The prong of the ULP about Grant Miner’s presence at the bargaining table—and that it would threaten the entire process—exemplifies the dual-identity manipulation. Columbia claims that bargaining could never be done in “good faith” in the presence of Miner, who was expelled on March 13 2025, one day before bargaining was set to begin, for his alleged participation in the 2024 “Hind’s Hall” protest. His expulsion was an act of student discipline, but amounted to the loss of his job as a PhD candidate in the English and Comparative Literature department. The ULP claim is that because Miner has no more connection to the University, he “is not a proper officer under the CBA [Collective Bargaining Agreement.]” The Union counters by citing Article 7 of the NLRA, which says an employer cannot choose which bargaining members they want to meet with. 


However, when it benefits them, the University treats student protesters not as students, but as workers. The ULP argues that SWC encouraged students to join the demonstration at Butler Library on May 7, 2025, and that one of their members was arrested that night. Columbia structured their argument over the bizarre claim that SWC’s solidarity with the protest was in fact a form of strike. They said, through social media, the Union was, “directing its members to engage in an unlawful sit-down strike.” They claimed that the protest violated the rules of strikes, citing the “No strike / No lockout” provision of their agreement, where student employees cannot make “any other concerted interference with the University’s work” during the lifetime of a collective bargaining agreement. But the demonstration on May 7 was obviously not a SWC strike or even “concerted interference” orchestrated by the Union. There is a world of difference between individual Union members being present at a protest, and holding an SWC demonstration, even if the Union expresses solidarity with fellow students and their cause. But because it was convenient, the University framed student protesters as workers obstructing the workplace. 


Lastly, Columbia’s ULP argument over the forum for bargaining centered on SWC’s request for Zoom bargaining sessions. But according to bargaining member Sohum Pal, as the delay began to drag, the Union repeatedly asserted that conversation over Zoom was no longer a decisive factor, as long as enough physical room was provided for their members. The problem was that Columbia repeatedly suggested places that could not fit SWC’s large numbers. However, by playing up the Zoom ask, Columbia was able to paint SWC as utterly difficult students unwilling to budge. Juliana Torres, an SWC member in the History department, sees Columbia’s focus on Zoom is not simply a delay strategy, but an attempt to paint the SWC “as if we are silly.” Despite the SWC’s October decision to concede on the Zoom question, finding a place to meet still proved difficult. According to the NLRB, sessions between employers and employees must be held in neutral spaces—and back in June, Columbia had proposed a meeting in their lawyer’s office at the World Trade Center. 


As the University presses on the Union's understanding of itself through their ULP, other forces bring criticism of the union from other directions and with different implications.

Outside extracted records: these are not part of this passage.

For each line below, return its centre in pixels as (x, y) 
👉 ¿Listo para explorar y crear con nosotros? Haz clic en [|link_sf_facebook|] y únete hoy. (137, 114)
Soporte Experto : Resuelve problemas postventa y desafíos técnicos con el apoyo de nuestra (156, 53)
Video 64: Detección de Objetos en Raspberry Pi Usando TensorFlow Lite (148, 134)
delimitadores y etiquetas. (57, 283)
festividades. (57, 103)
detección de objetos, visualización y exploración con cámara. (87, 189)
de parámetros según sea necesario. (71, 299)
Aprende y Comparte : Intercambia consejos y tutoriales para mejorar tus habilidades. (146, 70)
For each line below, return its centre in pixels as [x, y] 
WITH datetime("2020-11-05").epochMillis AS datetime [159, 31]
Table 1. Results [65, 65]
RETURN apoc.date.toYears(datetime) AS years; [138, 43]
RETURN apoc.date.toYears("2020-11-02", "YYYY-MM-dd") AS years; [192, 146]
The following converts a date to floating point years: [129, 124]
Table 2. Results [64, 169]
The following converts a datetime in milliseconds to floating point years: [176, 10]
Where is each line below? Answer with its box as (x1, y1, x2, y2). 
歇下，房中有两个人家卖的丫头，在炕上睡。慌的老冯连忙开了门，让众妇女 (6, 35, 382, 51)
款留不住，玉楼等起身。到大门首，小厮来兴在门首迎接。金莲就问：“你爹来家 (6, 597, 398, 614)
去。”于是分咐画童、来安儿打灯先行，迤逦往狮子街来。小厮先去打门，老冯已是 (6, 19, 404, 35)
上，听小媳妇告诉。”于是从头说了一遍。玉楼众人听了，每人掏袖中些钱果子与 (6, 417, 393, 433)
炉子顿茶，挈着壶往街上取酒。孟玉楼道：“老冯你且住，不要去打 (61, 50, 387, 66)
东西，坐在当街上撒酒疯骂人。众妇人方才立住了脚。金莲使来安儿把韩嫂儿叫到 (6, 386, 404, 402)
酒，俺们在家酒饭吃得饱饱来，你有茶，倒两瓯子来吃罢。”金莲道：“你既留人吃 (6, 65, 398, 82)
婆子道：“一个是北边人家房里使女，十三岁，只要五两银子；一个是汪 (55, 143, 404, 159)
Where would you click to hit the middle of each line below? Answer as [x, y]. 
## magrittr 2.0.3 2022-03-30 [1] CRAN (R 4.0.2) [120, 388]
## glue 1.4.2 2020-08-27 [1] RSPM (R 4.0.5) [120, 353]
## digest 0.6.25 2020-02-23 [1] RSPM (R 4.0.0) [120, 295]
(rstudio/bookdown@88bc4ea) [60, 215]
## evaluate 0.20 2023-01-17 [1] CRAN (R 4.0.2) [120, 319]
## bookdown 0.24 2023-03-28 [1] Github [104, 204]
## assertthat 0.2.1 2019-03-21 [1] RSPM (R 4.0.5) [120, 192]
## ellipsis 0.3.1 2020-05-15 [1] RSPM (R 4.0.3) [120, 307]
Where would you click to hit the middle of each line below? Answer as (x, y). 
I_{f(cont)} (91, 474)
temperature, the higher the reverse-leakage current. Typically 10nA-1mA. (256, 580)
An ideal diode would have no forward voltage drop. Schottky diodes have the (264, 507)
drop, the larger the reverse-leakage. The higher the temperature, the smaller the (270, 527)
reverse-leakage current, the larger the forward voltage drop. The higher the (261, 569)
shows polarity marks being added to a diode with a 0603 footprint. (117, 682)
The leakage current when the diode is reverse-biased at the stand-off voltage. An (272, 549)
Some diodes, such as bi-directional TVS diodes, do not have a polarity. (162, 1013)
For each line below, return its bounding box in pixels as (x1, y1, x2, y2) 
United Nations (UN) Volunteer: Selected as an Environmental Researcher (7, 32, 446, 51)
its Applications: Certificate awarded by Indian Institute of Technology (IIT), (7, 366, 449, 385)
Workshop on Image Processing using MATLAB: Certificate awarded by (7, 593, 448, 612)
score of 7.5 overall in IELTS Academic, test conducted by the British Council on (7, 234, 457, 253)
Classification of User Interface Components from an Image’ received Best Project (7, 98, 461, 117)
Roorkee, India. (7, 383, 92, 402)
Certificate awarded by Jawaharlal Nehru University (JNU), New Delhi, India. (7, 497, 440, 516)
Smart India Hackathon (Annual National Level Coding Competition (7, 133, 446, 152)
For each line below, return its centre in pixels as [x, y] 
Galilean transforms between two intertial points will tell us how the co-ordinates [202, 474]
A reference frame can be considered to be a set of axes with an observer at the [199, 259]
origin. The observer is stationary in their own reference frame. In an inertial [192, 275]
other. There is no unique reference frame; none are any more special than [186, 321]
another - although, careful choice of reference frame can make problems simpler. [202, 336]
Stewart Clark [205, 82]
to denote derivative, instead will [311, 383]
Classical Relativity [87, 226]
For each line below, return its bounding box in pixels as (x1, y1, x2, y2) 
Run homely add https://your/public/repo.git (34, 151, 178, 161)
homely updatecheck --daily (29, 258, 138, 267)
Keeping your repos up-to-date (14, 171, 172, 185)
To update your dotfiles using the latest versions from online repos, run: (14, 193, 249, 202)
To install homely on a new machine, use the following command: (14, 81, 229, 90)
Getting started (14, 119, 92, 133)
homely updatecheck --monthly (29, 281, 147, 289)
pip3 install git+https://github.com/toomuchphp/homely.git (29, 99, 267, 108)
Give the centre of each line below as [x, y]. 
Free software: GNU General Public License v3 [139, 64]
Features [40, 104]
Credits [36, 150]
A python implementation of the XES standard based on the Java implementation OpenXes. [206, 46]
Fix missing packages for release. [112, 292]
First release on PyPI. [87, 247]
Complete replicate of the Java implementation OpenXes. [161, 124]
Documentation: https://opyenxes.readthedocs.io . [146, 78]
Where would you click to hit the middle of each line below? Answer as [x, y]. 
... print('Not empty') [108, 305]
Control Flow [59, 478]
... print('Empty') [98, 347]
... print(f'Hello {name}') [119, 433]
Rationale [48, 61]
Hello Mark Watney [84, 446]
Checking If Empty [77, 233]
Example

In September of this year, SWC had another ULP filed against them, this time by an anonymous group of ex-union members called Graduate Researchers Against Discrimination and Suppression. GRADS claims the union’s leaders are “illegally using bad faith bargaining to demand political concessions from the Columbia administration.” They receive free legal representation from The National Right to Work Committee, a widely known anti-union organization whose mission is to “eliminate coercive union power and compulsory unionism abuses.” The GRADS press release, published by the NRTW itself, argues the SWC is not fairly representing student workers, and reads: “While it’s wrong from the start that any student is forced to accept union boss ‘representation’ they oppose, it’s even less acceptable that UAW union officials are trying to use their monopoly bargaining privileges to enforce their divisive politics on the entire campus, including undergraduate students.” 


To SWC member Juliana Torres, the suggestion that union aims were not democratically chosen stands on weak grounds. She described the union’s rigorous process of determining the bargaining campaign platform. “If you’ve entered our union meeting, you've been through the process of democratic caucus, you've seen it.” It’s hard to imagine how these “union bosses” could be “enforc[ing] their divisive politics” when, as Sohum Pal explained, every single bargaining provision was voted upon, right down to the minutiae of wording.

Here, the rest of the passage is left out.